The Domain Expert is the Benevolent Dictator

One person’s judgment calibrates the system. Not a committee. Eval criteria drift as you see more data — that’s expected. But it must be one person’s evolving judgment. Their critiques become the few-shot examples that train LLM judges.

Look at the Data (60-80% of Effort)

Hamel: “The real value of this process is looking at your data and doing careful analysis.” Infrastructure is only valuable insofar as it removes friction from looking at data. The eval workbench is a trace review tool first, a scoring system second.

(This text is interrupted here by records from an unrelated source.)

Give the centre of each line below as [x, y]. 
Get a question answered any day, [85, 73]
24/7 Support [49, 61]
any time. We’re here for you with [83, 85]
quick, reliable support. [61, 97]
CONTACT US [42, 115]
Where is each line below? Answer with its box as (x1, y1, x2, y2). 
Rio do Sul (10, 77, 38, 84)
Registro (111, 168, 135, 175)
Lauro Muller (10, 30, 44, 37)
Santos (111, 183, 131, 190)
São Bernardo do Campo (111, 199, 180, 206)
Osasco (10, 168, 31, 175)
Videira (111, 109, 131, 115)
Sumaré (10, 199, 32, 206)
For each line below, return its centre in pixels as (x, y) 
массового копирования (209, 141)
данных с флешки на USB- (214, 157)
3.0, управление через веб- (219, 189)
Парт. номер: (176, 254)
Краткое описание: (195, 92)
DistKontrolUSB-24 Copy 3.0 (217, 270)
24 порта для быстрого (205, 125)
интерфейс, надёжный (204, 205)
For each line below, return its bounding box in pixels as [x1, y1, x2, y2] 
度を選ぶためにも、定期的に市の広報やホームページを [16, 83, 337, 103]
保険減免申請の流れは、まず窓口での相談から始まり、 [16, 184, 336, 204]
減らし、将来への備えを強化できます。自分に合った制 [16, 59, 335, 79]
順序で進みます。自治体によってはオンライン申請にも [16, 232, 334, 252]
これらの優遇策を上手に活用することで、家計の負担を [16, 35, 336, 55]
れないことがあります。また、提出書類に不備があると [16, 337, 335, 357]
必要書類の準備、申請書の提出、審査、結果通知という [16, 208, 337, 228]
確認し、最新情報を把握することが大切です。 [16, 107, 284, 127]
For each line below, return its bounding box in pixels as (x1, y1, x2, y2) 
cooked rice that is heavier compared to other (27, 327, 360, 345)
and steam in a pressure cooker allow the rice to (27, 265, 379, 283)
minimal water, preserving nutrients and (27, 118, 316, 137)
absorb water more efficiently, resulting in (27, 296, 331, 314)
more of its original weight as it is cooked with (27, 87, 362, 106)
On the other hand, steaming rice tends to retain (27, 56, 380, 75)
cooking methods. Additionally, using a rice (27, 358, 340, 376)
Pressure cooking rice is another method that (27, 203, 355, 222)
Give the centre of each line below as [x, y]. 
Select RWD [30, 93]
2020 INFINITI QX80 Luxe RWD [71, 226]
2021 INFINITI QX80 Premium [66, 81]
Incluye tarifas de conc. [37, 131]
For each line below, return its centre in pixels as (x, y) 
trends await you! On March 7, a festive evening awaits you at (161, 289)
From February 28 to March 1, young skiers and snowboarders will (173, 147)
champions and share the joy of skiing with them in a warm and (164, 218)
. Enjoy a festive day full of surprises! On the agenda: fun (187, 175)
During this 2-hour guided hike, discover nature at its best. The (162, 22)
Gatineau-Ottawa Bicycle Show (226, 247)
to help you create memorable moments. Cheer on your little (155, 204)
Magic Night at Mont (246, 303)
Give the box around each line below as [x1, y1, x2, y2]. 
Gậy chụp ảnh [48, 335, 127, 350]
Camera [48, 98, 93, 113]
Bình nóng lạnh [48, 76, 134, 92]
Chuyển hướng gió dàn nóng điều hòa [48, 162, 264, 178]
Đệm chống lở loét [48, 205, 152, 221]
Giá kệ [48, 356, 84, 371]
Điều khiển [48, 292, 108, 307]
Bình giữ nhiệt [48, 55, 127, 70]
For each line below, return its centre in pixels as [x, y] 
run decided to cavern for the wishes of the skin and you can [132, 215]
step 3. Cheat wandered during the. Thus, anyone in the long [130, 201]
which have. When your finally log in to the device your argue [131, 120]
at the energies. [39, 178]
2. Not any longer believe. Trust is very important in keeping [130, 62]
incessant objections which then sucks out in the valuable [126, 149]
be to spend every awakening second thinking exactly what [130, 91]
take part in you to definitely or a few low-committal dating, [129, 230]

Custom Scorers, Not Generic Ones

“Generic metrics embed someone else’s requirements, not yours.” Off-the-shelf metrics (helpfulness, coherence) measure what someone else decided matters. Your agents have specific failure modes. Build judges calibrated to those.

Guardrails Are Not Evals

Guardrails run synchronously in the request path (fast, cheap, block bad output). Evals run asynchronously post-response (expensive, subjective, feed improvement loops). They serve different purposes: guardrails prevent harm, evals drive improvement.

The Flywheel

Production trace → human judgment → becomes eval case → hardens suite
→ automated judge learns from critiques → monitors production
→ surfaces new traces for review → repeat

Without this loop, your eval suite is frozen in time — it tests what you imagined users would do, not what they actually do.

Aspirational Evals

Write evals that currently score 10% but become viable when better models arrive. When a new model drops, aspirational evals already answer “is this model ready?” without having to think about what to test.

LLM Judge Biases

Eugene Yan’s survey of the research literature surfaced quantified biases:

Bias	What Happens	Mitigation
Position bias	Prefers first response in pairwise comparison (~70% for Claude-v1)	Swap order, run twice
Verbosity bias	Prefers longer responses (>90% for both Claude and GPT)	Penalize unnecessary verbosity in judge prompt
Self-enhancement	Rates own outputs higher (GPT-4: 10%, Claude-v1: 25%)	Use different model family for judging vs generation
Criteria drift	”Good” changes as you see more data	Expected. Document evolution. Re-calibrate periodically.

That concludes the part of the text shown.